Material shown Start Marker

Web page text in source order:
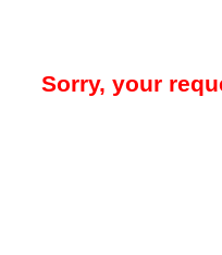
Sorry, your
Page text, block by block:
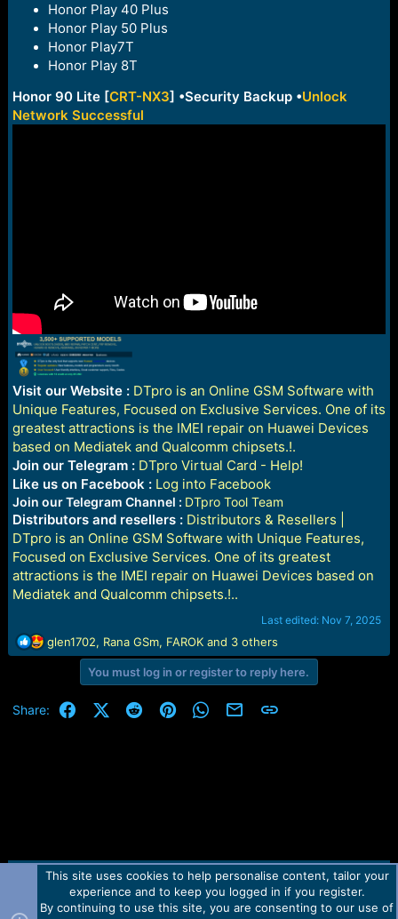
Honor Play 40 Plus
Honor Play 50 Plus
Honor Play7T
Honor Play 8T
Honor 90 Lite[CRT-NX3] •Security Backup •Unlock
Network Successful
Visit our Website : DTpro is an Online GSM Software with
Unique Features, Focused on Exclusive Services. One of its
greatest attractions is the IMEI repair on Huawei Devices
based on Mediatek and Qualcomm chipsets.!.
Join our Telegram : DTpro Virtual Card - Help!
Like us on Facebook : Log into Facebook
Join our Telegram Channel : DTpro Tool Team
Distributors and resellers : Distributors & Resellers |
DTpro is an Online GSM Software with Unique Features,
Focused on Exclusive Services. One of its greatest
attractions is the IMEI repair on Huawei Devices based on
Mediatek and Qualcomm chipsets.!..
Last edited: Nov 7, 2025
R
e
t
glen1702, Rana GSm, FAROKand 3 others
You must log in or register to reply here.
Share: FacebookX (Twitter)
RedditPinterestWhatsApp
Email Link
Contact us TOS Privacy policy Help Home
R
Forum software by Martview-Forum®.
This site uses cookies to help personalise content, tailor your
experience and to keep you logged in if you register.
By continuing to use this site, you are consenting to our use of

Material shown End Marker

From the records above, give again exactly the lines running from the line with "Distributors and resellers" to the line with "experience and to", inclusive.

### Answer box:
Distributors and resellers : Distributors & Resellers |
DTpro is an Online GSM Software with Unique Features,
Focused on Exclusive Services. One of its greatest
attractions is the IMEI repair on Huawei Devices based on
Mediatek and Qualcomm chipsets.!..
Last edited: Nov 7, 2025
R
e
t
glen1702, Rana GSm, FAROKand 3 others
You must log in or register to reply here.
Share: FacebookX (Twitter)
RedditPinterestWhatsApp
Email Link
Contact us TOS Privacy policy Help Home
R
Forum software by Martview-Forum®.
This site uses cookies to help personalise content, tailor your
experience and to keep you logged in if you register.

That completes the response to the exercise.